Случалось и так, что молодой человек, днем более или менее успешно заседавший в восьмом классе Поливановской гимназии, вечером появлялся на эстраде, в штатском, с демоническими начесами, демонически возглашал:
— Окунемся в освежающие волны разврата!
Не так особенно он окунулся, и домашняя, довольно безобидная тогда была Москва, но так уж полагалось «устрашать» и «претерпевать за идею» а, пожалуй, только что получил двойку, но зачитываясь Бальмонтом и Брюсовым, готов был отдаться на растерзание «мещанству», лишь бы не быть «как все» и чем-то о себе заявить.

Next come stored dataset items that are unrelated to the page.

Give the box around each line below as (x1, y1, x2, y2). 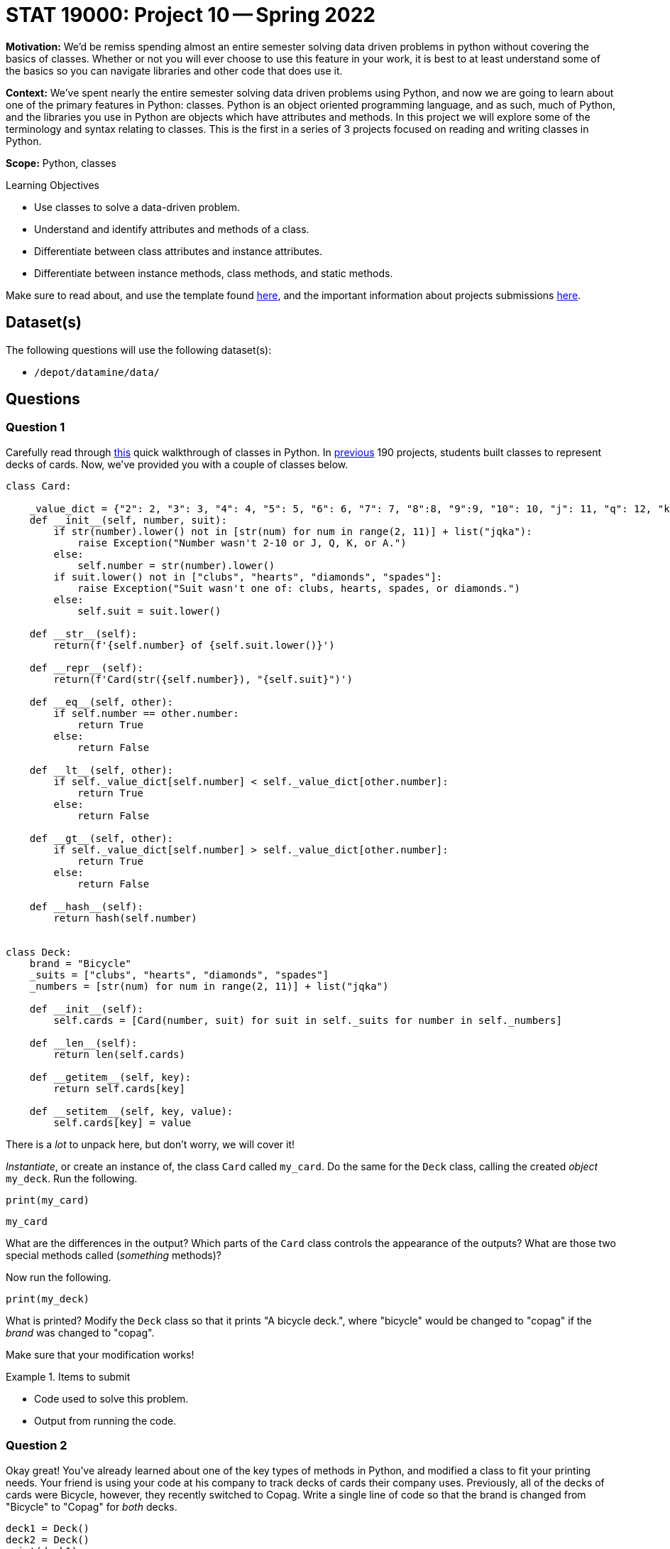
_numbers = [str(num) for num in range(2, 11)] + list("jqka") (29, 980, 389, 992)
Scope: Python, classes (6, 156, 116, 169)
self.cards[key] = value (53, 1116, 192, 1128)
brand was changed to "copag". (6, 1326, 155, 1339)
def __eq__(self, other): (29, 696, 174, 708)
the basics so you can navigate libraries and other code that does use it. (6, 64, 343, 77)
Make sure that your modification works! (6, 1348, 194, 1361)
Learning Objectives (6, 178, 99, 191)
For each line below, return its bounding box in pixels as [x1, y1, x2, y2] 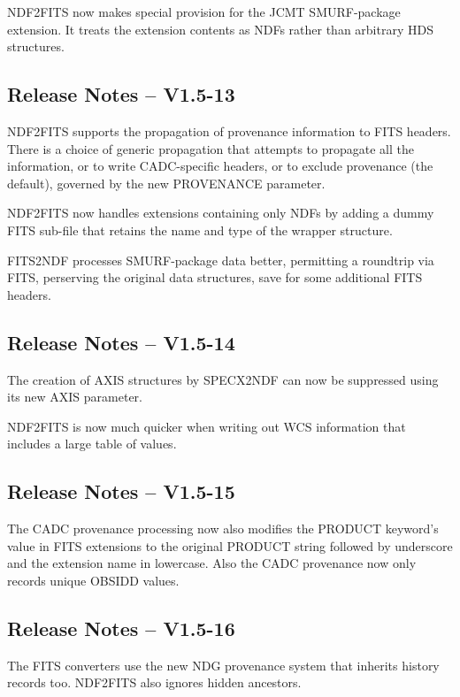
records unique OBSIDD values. [7, 571, 180, 589]
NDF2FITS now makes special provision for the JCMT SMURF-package [7, 3, 401, 20]
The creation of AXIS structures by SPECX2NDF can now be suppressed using [7, 370, 439, 388]
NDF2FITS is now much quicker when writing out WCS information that [7, 417, 406, 435]
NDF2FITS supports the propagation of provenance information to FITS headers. [7, 121, 451, 140]
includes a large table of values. [7, 434, 177, 453]
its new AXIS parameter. [7, 387, 142, 406]
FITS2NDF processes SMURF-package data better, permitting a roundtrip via [7, 250, 434, 269]
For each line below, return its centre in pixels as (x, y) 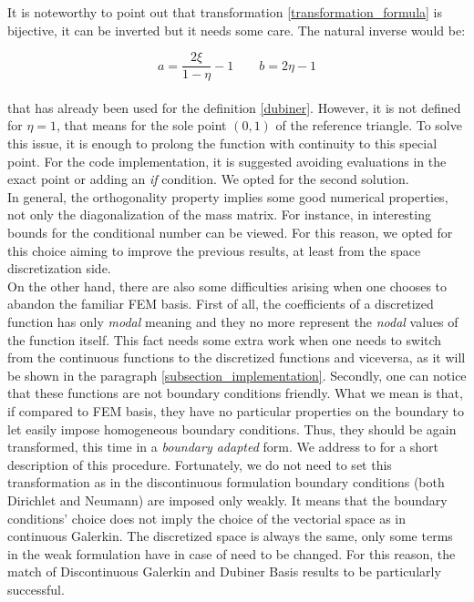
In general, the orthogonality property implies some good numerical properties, (228, 196)
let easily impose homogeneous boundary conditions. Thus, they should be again (232, 429)
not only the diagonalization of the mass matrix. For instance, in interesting (219, 214)
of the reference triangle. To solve (369, 125)
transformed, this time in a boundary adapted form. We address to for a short (223, 447)
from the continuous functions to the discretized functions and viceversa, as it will (237, 357)
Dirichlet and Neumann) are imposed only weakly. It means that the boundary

Когда Лизавета с Зиной влетали после чтения в ресторанный зал, вызывали они неблагосклонное шушуканье дам и сочувствие в мужчинах. Усиливалось это тем, что в городе говорили о тайном обществе козлорогов. Федюка бывал в клубе тоже, и как человек толстый, легкомысленный, не внушал доверия; а его считали гроссмейстером ордена, как Лизавету с Зиной — двумя «богородицами».
Общества, разумеется, никакого не было. Жила молодежь бойкой и веселой, может быть, и несколько распущенной жизнью, но обычной в возрасте этом: богемно, с бродяжничеством по кабачкам, романами и «выяснениями отношений», схождениями и расхождениями — а в общем, под крылышками папаш и мамаш, беззаботно, скорее всего, в духе Бронных и Козих, усовершенствованных «декадентством».

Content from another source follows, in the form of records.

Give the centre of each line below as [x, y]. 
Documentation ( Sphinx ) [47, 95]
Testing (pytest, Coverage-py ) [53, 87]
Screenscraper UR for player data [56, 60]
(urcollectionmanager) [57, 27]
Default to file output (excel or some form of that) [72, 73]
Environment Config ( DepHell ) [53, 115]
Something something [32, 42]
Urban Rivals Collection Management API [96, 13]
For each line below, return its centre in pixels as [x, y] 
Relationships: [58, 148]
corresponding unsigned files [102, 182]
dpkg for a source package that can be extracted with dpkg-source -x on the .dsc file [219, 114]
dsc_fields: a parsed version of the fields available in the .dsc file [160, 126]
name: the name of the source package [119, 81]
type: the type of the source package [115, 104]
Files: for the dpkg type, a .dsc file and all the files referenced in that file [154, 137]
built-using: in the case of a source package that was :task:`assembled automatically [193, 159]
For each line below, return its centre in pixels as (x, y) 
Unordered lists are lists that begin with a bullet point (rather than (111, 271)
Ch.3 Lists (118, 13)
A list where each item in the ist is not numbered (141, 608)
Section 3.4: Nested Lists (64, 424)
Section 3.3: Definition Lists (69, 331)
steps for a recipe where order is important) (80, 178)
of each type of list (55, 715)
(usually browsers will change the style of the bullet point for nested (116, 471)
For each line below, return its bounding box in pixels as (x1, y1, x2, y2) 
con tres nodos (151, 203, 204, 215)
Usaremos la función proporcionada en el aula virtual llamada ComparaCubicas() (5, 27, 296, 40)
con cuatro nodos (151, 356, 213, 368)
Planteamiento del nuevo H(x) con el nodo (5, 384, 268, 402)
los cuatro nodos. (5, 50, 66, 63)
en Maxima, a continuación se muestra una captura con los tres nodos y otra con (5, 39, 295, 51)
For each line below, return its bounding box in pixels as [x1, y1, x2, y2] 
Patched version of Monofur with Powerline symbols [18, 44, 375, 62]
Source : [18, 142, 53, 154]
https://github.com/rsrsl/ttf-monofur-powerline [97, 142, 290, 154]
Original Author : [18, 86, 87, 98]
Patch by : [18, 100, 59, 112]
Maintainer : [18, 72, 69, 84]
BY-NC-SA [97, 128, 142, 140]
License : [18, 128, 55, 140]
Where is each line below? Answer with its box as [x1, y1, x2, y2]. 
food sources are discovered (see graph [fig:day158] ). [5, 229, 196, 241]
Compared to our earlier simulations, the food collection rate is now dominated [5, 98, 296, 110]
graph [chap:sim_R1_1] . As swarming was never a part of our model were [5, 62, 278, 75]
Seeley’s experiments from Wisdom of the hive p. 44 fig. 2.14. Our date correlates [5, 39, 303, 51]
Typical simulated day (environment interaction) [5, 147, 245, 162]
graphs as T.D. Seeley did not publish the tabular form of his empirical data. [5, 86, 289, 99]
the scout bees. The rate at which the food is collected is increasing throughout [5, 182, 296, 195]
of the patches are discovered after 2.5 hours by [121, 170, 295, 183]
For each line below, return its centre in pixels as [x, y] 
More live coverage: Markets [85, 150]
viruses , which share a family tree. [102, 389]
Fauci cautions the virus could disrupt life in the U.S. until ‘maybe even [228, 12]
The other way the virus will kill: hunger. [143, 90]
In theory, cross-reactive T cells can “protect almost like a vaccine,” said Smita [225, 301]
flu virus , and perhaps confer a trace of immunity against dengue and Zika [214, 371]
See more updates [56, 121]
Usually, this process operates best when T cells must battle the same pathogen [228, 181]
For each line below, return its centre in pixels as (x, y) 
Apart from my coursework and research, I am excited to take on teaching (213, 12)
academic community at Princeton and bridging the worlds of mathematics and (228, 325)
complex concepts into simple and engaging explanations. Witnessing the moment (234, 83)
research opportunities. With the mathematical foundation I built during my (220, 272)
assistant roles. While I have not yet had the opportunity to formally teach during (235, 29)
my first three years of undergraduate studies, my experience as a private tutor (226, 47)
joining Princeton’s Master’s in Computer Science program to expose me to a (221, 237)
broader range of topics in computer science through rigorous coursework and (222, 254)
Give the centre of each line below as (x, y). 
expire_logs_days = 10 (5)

Но, конечно, нравилось являться в Кружок компанией человек в десять — все с желтыми цветами.
— Вот оно, тайное эротическое общество! — И в несуществующую «ложу» нарасхват стремились те, у кого желтых цветов не было (а как хотелось бы, чтоб были!).»

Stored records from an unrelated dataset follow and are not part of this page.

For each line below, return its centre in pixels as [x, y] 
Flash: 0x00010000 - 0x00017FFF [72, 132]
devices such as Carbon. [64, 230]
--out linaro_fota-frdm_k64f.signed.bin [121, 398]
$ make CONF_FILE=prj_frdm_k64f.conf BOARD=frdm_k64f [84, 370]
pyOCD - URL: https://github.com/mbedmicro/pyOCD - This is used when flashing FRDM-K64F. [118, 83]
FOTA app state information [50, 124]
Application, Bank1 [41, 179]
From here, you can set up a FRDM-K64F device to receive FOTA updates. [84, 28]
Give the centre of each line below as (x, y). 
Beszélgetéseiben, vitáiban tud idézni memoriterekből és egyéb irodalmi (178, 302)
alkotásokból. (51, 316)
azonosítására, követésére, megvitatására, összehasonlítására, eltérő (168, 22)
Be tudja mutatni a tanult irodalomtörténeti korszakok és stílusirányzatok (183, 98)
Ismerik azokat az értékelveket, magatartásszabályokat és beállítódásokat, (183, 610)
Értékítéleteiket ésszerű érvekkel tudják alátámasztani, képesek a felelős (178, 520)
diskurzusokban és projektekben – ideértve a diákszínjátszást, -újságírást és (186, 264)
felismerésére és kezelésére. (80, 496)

В Козицком стало тесно. Дела шли хорошо — Кружок переселился — неподалеку, на Дмитровку, в особняк Востряковых. Востряковы сами жили на углу, тоже в хорошем доме, но главное свое палаццо, с полукруглым въездом во дворе, зеркальными окнами, нарядной лестницей с колоннами, белыми лепными залами, сдали Кружку. И Кружок въехал. Одного Баженова уж не могло хватить. Ставилось все на прочную ногу, с дирекцией, комиссиями — литературной, музыкальной и пр. Появилась «материальная основа цивилизации» — карты. Сначала карточные комнаты были скромны, а потом сделали целую пристройку и открыли залу в розовых фресках под Мориса Дени, расставили огромные овальные столы и укрепили фронт. Старухи в бриллиантах, содержанки и актрисы, дельцы, врачи, инженеры и актеры заседали под туманно-нежным светом люстр, казавшихся им слаще солнца, за зеленым полем, погружаясь в мир валетов и девяток, дам, королей. Лица их принимали неживой оттенок. Вспоминаются зеленоватые люди, много лысин, жирных подбородков, толстых ушей, рук в кольцах с драгоценными каменьями, все это несколько и вялое (лишенное «света и воздуха»), но нервное и выключенное из жизни. Наверно, наркотическое есть в игре. Точно бы накурились опия. И их мир, живущий с нами рядом, все же особенный — сильно пьянящий и засасывающий (для них значит же сладкий). Были среди них и профессионалы-игроки. Просто они жили этим. Являлись как на службу, хорошо зарабатывали. Символистов и поэтов, художников «Голубой розы» или «Мира Искусства», писателей «Знания» или «Шиповника» для них не существовало. Но чем дольше засиживались, чем больше штрафов платили, тем больше книг и журналов можно было купить в библиотеку. Туда вел длинный коридор, уставленный шкафами — с иногда ценными изданиями. Библиотека быстро росла. В читальне, под мягкой зеленой лампой, на столе газеты и журналы, издания на разных языках, кресла, тишина, полумрак — другой мир. Пробежит в длинном сюртyке Брюсов, пройдет Юлий Бунин, полный, уютный, особой своей походкой (слегка выкидывая ноги в стороны), рыжеватый Иван Иванович Попов, редактор «Женского дела» (букву «д» выговаривал, как «т» — журнал свой называл «Женское тело»).
«Вторникам» отвели залу обширную, на шестьсот мест, с занавесом, сценой-эстрадой: можно было ставить спектакли, давать концерты. Лекторы стали разнообразней. Многих выписывали из Петербурга. Мережковский, Андрей Белый, Волошин, Маковский, Волынский, Яблоновский проходят в памяти, покойный Айхенвальд. Даже епископ один выстyпал (имени его не помню). Читали о новых писателях, новых книгах, «вопросах пола» — в общем, все стало спокойнее и солидней. Споры, однако, бывали жаркие, иногда до скандала. (Раз Андрей Белый с эстрады вызвал на дуэль литератора Тищенку, друга Толстого. Пришлось спускать занавес, под руки сводить с лестницы изнеможденного, в истерике, автора «Серебряного голубя».)